= Intensive Care Foundation =

Australian medical charity

The Australian and New Zealand Intensive Care Foundation (ICF) is a charitable organisation established in 1990, dedicated to improving the care, treatment, and quality of life for critically ill patients in Australia and New Zealand. Its ultimate aim is to enhance both the number and quality of lives saved in intensive care units (ICUs).

== History ==

The modern specialty of intensive care began in 1952-53, stimulated by the polio epidemic in Denmark, which led to research into mechanical ventilation. The first recognisable ICU in Australasia was founded in Auckland Hospital New Zealand in 1958 followed by the first general ICU in Australia at St Vincent’s Melbourne in 1961. The Australian and New Zealand Intensive Care Society (ANZICS) was formed in 1974 and intensive care was recognised as a subspecialty of medicine and anaesthesia in 1980. The Intensive Care Foundation was officially formed in 1990 by ANZICS, the College of Intensive Care Medicine (CICM), and the Australian College of Critical Care Nurses (ACCCN).

== Activities and impact ==

The ICF funds research and education projects focused on improving patient care in ICUs, with an emphasis on increasing survival rates and enhancing recovery outcomes. It provides "seed funding" for pilot studies and pre-clinical trials, which are often difficult to obtain elsewhere, helping young investigators establish their profiles. Many of these pilot studies have successfully attracted significant government and philanthropic funding.

Since its inception, the ICF has funded over 140 research projects, contributing almost $5 million in grants to the intensive care community across Australia and New Zealand. These grants support researchers and educators from various fields, including nursing, medicine, physiotherapy, dietetics, pharmacy, social work, and other allied health disciplines.

Australia and New Zealand are recognized as global leaders in intensive care, boasting impressive patient outcomes. In 2023, survival rates for adult ICU patients exceeded 90%, while children's ICU survival rates reached 97%. These figures contribute to significantly lower mortality rates in Australia (8%) and New Zealand (10%) compared to the global average of 13%. This progress has resulted in approximately 10,000 additional lives saved annually in Australia alone since the 1990s.

== Governance and structure ==

The Intensive Care Foundation is a legally independent charity with tax-exempt status in both Australia and New Zealand. It is registered with the Australian Charities and Not-for-profits Commission (ACNC) and holds Deductible Gift Recipient (DGR) status in Australia (ABN: 80130947581). In New Zealand, it is a registered charity with the New Zealand Charities Service (Registration number: CC22943, NZBN: 9429048306966).

The ICF is overseen by a Board of Directors composed of senior intensive care practitioners and corporate professionals who serve pro bono. The Board is supported by independent Scientific Review Committees which rigorously assess grant applications, and a Fundraising Committee. Key stakeholders include its three founding organizations: the Australian and New Zealand Intensive Care Society (ANZICS), the College of Intensive Care Medicine (CICM), and the Australian College of Critical Care Nurses (ACCCN).

== Funding ==
The ICF is a self-funded organisation with no government funding. Its administrative and operational costs are covered by its three partner organizations (ANZICS, CICM, and ACCCN), while the grants awarded are funded entirely by donor contributions.

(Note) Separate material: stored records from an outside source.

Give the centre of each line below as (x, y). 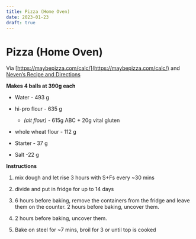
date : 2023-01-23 (28, 17)
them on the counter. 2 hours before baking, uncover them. (87, 207)
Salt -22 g (27, 155)
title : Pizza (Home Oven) (38, 12)
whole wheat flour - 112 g (46, 132)
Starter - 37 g (31, 143)
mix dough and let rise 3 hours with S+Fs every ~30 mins (85, 177)
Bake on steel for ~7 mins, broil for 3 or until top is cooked (85, 230)
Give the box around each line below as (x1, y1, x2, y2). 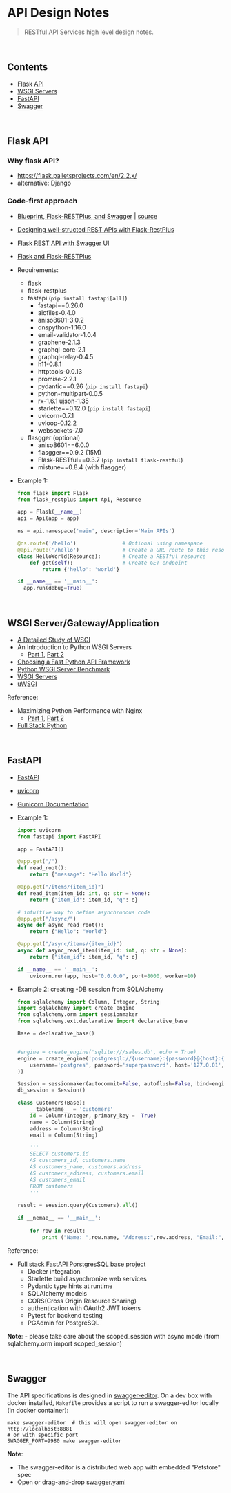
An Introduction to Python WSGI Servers (17, 643, 132, 651)
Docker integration (27, 1267, 81, 1275)
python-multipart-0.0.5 (37, 389, 103, 397)
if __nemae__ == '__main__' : (17, 1215, 101, 1222)
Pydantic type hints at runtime (27, 1282, 113, 1290)
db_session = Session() (17, 1087, 86, 1094)
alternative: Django (17, 179, 71, 188)
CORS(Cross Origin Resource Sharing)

In 2024, the ICF launched a goal to raise $10 million by 2029. This goal is supported by the establishment of the Intensive Care Future Fund, a protected investment fund where only the earnings are used for research and education grants, ensuring sustainable funding. Another key strategy is the ICF Corporate Co-operative, which brings together medical companies making multi-year pledges to support the Foundation's work and cover administrative costs related to expanding fundraising efforts.

The Intensive Care Foundation funds research and educational initiatives to advance patient care and outcomes in intensive care units across Australia and New Zealand. The Foundation helps shape the future of critical care, ensuring more lives are saved and patients experience improved recovery.